ASSIGNMENT –
Your task is to repeat all of the data exactly while excluding the pictures.

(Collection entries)

┄┄┄┄┄┄┄┄┄┄

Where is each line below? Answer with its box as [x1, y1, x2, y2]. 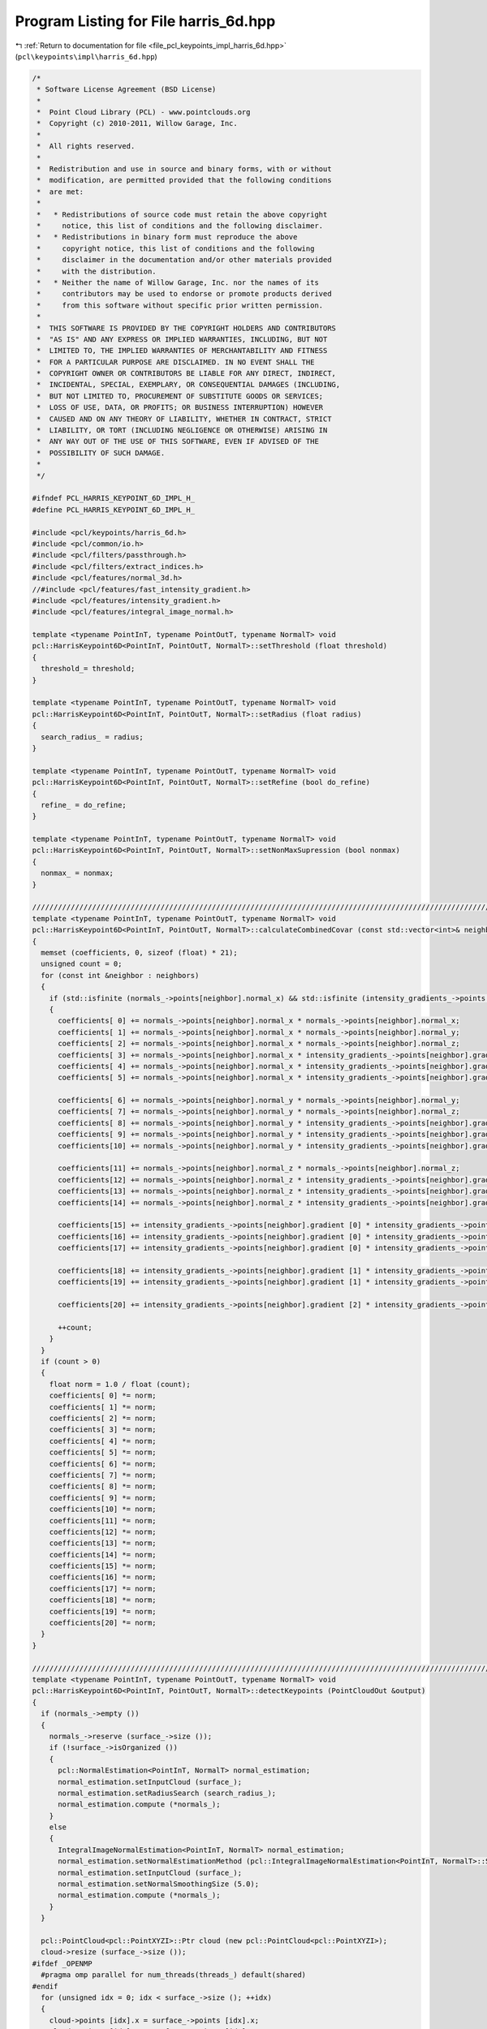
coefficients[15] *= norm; [49, 1562, 157, 1570]
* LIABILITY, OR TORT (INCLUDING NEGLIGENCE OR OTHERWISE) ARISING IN [37, 426, 328, 435]
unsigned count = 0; [41, 959, 123, 969]
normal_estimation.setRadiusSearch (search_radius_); [58, 1788, 277, 1798]
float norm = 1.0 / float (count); [49, 1380, 191, 1389]
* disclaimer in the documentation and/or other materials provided [37, 256, 332, 265]
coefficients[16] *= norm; [49, 1573, 157, 1582]
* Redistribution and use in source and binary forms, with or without [37, 165, 332, 174]
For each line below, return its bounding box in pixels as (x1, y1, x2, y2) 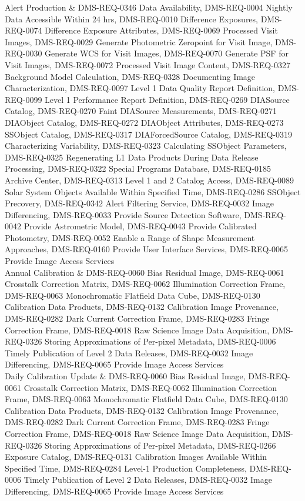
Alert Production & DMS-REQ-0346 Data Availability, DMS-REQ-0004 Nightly (5, 1, 293, 13)
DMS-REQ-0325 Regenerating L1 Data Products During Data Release (5, 151, 259, 163)
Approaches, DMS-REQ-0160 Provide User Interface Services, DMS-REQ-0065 (5, 243, 289, 255)
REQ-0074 (5, 24, 42, 36)
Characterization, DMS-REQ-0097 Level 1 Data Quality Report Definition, (5, 82, 276, 94)
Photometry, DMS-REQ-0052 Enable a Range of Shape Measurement (5, 231, 255, 243)
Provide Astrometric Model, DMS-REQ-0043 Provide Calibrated (24, 220, 257, 232)
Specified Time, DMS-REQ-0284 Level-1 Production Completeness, (5, 462, 247, 474)
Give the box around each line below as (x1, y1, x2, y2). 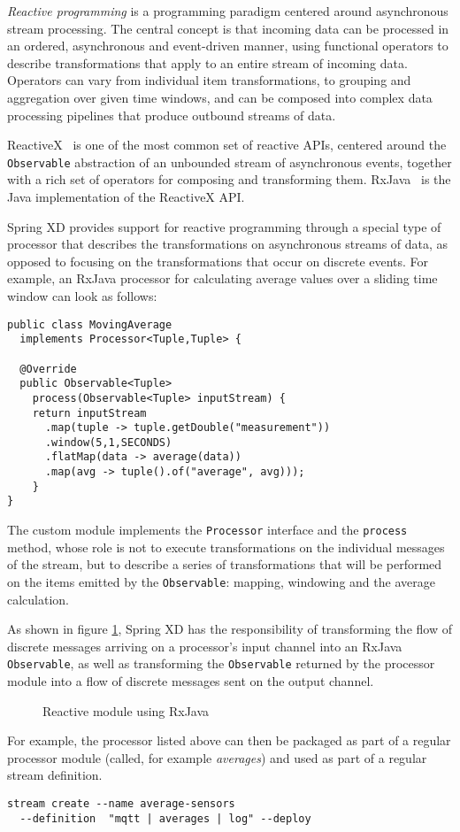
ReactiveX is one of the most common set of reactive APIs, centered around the (7, 135, 447, 154)
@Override (19, 362, 77, 375)
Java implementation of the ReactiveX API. (7, 188, 245, 205)
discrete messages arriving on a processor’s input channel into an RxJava (7, 636, 402, 655)
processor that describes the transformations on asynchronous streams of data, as (7, 235, 448, 253)
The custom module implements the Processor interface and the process (7, 520, 408, 539)
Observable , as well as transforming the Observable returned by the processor (7, 654, 435, 673)
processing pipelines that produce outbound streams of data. (7, 105, 336, 124)
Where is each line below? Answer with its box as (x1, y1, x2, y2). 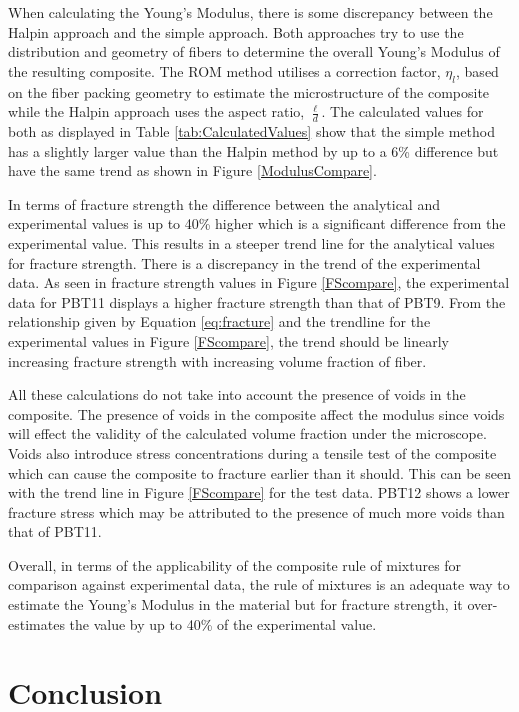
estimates (8, 613, 65, 634)
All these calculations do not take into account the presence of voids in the (8, 384, 466, 405)
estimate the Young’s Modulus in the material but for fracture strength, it (8, 594, 463, 615)
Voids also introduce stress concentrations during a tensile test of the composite (8, 442, 497, 463)
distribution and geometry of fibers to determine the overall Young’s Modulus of (8, 41, 500, 62)
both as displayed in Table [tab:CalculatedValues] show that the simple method (8, 121, 495, 141)
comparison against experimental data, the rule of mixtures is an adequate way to (8, 574, 510, 595)
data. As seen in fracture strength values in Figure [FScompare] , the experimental (8, 272, 510, 293)
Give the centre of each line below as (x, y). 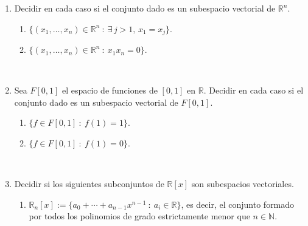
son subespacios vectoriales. (243, 184)
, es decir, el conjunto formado (238, 204)
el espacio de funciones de (110, 90)
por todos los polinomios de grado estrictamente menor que (139, 216)
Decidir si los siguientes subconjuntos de (89, 184)
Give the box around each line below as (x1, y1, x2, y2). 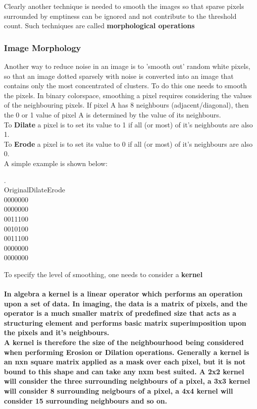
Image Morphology (4, 41, 81, 54)
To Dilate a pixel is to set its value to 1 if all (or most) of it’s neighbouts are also (4, 119, 253, 129)
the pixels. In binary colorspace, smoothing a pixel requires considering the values (4, 90, 252, 100)
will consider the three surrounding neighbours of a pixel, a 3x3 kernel (4, 376, 251, 386)
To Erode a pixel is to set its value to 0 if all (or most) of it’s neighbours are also (4, 138, 253, 149)
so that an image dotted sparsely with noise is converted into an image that (4, 70, 234, 81)
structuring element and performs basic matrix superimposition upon (4, 317, 247, 328)
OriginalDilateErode (4, 184, 65, 195)
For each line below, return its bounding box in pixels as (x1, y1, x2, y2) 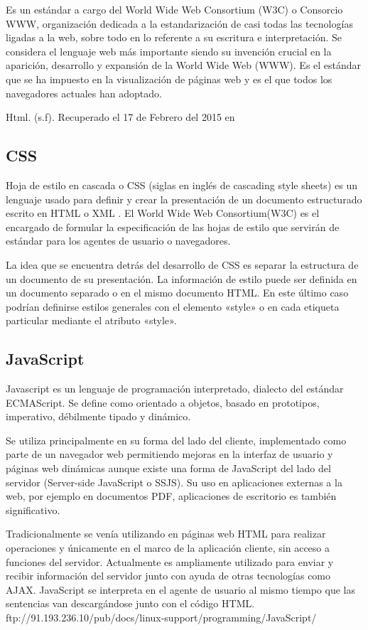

┄┄┄┄┄┄┄┄┄┄

YOUR SOLUTION –
Where is each line below? Answer with its box as [x1, y1, x2, y2]. 
coefficients[15] *= norm; [49, 1562, 157, 1570]
* LIABILITY, OR TORT (INCLUDING NEGLIGENCE OR OTHERWISE) ARISING IN [37, 426, 328, 435]
unsigned count = 0; [41, 959, 123, 969]
normal_estimation.setRadiusSearch (search_radius_); [58, 1788, 277, 1798]
float norm = 1.0 / float (count); [49, 1380, 191, 1389]
* disclaimer in the documentation and/or other materials provided [37, 256, 332, 265]
coefficients[16] *= norm; [49, 1573, 157, 1582]
* Redistribution and use in source and binary forms, with or without [37, 165, 332, 174]
For each line below, return its bounding box in pixels as (x1, y1, x2, y2) 
Alert Production & DMS-REQ-0346 Data Availability, DMS-REQ-0004 Nightly (5, 1, 293, 13)
DMS-REQ-0325 Regenerating L1 Data Products During Data Release (5, 151, 259, 163)
Approaches, DMS-REQ-0160 Provide User Interface Services, DMS-REQ-0065 (5, 243, 289, 255)
REQ-0074 (5, 24, 42, 36)
Characterization, DMS-REQ-0097 Level 1 Data Quality Report Definition, (5, 82, 276, 94)
Photometry, DMS-REQ-0052 Enable a Range of Shape Measurement (5, 231, 255, 243)
Provide Astrometric Model, DMS-REQ-0043 Provide Calibrated (24, 220, 257, 232)
Specified Time, DMS-REQ-0284 Level-1 Production Completeness, (5, 462, 247, 474)
Give the box around each line below as (x1, y1, x2, y2). 
ReactiveX is one of the most common set of reactive APIs, centered around the (7, 135, 447, 154)
@Override (19, 362, 77, 375)
Java implementation of the ReactiveX API. (7, 188, 245, 205)
discrete messages arriving on a processor’s input channel into an RxJava (7, 636, 402, 655)
processor that describes the transformations on asynchronous streams of data, as (7, 235, 448, 253)
The custom module implements the Processor interface and the process (7, 520, 408, 539)
Observable , as well as transforming the Observable returned by the processor (7, 654, 435, 673)
processing pipelines that produce outbound streams of data. (7, 105, 336, 124)
Where is each line below? Answer with its box as (x1, y1, x2, y2). 
estimates (8, 613, 65, 634)
All these calculations do not take into account the presence of voids in the (8, 384, 466, 405)
estimate the Young’s Modulus in the material but for fracture strength, it (8, 594, 463, 615)
Voids also introduce stress concentrations during a tensile test of the composite (8, 442, 497, 463)
distribution and geometry of fibers to determine the overall Young’s Modulus of (8, 41, 500, 62)
both as displayed in Table [tab:CalculatedValues] show that the simple method (8, 121, 495, 141)
comparison against experimental data, the rule of mixtures is an adequate way to (8, 574, 510, 595)
data. As seen in fracture strength values in Figure [FScompare] , the experimental (8, 272, 510, 293)
Give the centre of each line below as (x, y). 
son subespacios vectoriales. (243, 184)
, es decir, el conjunto formado (238, 204)
el espacio de funciones de (110, 90)
por todos los polinomios de grado estrictamente menor que (139, 216)
Decidir si los siguientes subconjuntos de (89, 184)
Give the box around each line below as (x1, y1, x2, y2). 
Image Morphology (4, 41, 81, 54)
To Dilate a pixel is to set its value to 1 if all (or most) of it’s neighbouts are also (4, 119, 253, 129)
the pixels. In binary colorspace, smoothing a pixel requires considering the values (4, 90, 252, 100)
will consider the three surrounding neighbours of a pixel, a 3x3 kernel (4, 376, 251, 386)
To Erode a pixel is to set its value to 0 if all (or most) of it’s neighbours are also (4, 138, 253, 149)
so that an image dotted sparsely with noise is converted into an image that (4, 70, 234, 81)
structuring element and performs basic matrix superimposition upon (4, 317, 247, 328)
OriginalDilateErode (4, 184, 65, 195)
For each line below, return its bounding box in pixels as (x1, y1, x2, y2) 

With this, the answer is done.